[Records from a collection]
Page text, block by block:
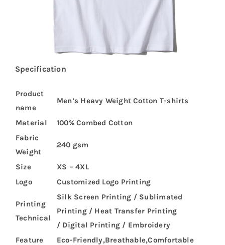
Specification
Product
name
Men’s Heavy Weight Cotton T-shirts
Material
100% Combed Cotton
Fabric
Weight
240 gsm
Size
XS – 4XL
Logo
Customized Logo Printing
Printing
Technical
Silk Screen Printing / Sublimated
Printing / Heat Transfer Printing
/ Digital Printing / Embroidery
Feature
Eco-Friendly,Breathable,Comfortable
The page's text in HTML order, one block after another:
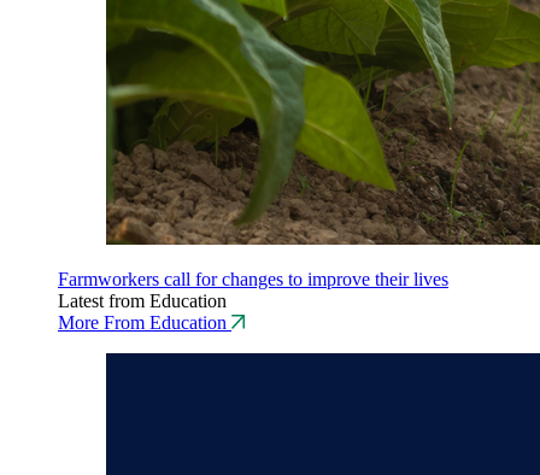
Farmworkers call for changes to improve their lives
Latest from Education
More From Education

_What you should do_
After removing the pictures, repeat the remaining records exactly.

_Answer to this problem_
Page text, block by block:
Specification
Product
name
Men’s Heavy Weight Cotton T-shirts
Material
100% Combed Cotton
Fabric
Weight
240 gsm
Size
XS – 4XL
Logo
Customized Logo Printing
Printing
Technical
Silk Screen Printing / Sublimated
Printing / Heat Transfer Printing
/ Digital Printing / Embroidery
Feature
Eco-Friendly,Breathable,Comfortable
The page's text in HTML order, one block after another:
Farmworkers call for changes to improve their lives
Latest from Education
More From Education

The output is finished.